## Work instructions
Search the data for the word "których". Reproduce every line where it is found.

Extracted records
○ ○ ○ ○ ○ ○ ○
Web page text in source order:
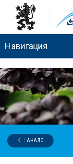
Навигация
НАЧАЛО
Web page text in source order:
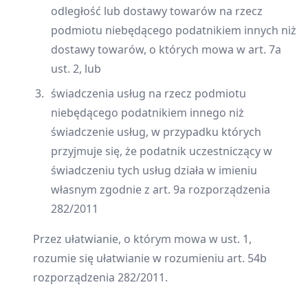
odległość lub dostawy towarów na rzecz
podmiotu niebędącego podatnikiem innych niż
dostawy towarów, o których mowa w art. 7a
ust. 2, lub
świadczenia usług na rzecz podmiotu
niebędącego podatnikiem innego niż
świadczenie usług, w przypadku których
przyjmuje się, że podatnik uczestniczący w
świadczeniu tych usług działa w imieniu
własnym zgodnie z art. 9a rozporządzenia
282/2011
Przez ułatwianie, o którym mowa w ust. 1,
rozumie się ułatwianie w rozumieniu art. 54b
rozporządzenia 282/2011.
○ ○ ○ ○ ○ ○ ○
## Task answer
dostawy towarów, o których mowa w art. 7a
świadczenie usług, w przypadku których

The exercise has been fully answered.